═══ Information given ═══

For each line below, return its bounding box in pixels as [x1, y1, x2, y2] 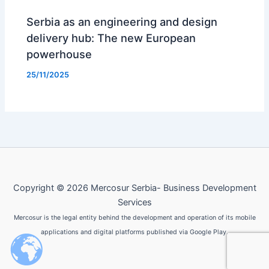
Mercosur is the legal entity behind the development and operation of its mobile [13, 214, 256, 222]
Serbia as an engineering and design [26, 15, 218, 29]
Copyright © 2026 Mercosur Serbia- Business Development [13, 183, 256, 193]
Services [117, 197, 152, 208]
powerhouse [26, 47, 92, 61]
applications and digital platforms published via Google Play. [41, 228, 228, 236]
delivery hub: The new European [26, 31, 196, 45]

═══

■ Task objective: Skipping any images, write out all the data exactly.

■ Worked solution:
For each line below, return its bounding box in pixels as [x1, y1, x2, y2] 
Mercosur is the legal entity behind the development and operation of its mobile [13, 214, 256, 222]
Serbia as an engineering and design [26, 15, 218, 29]
Copyright © 2026 Mercosur Serbia- Business Development [13, 183, 256, 193]
Services [117, 197, 152, 208]
powerhouse [26, 47, 92, 61]
applications and digital platforms published via Google Play. [41, 228, 228, 236]
delivery hub: The new European [26, 31, 196, 45]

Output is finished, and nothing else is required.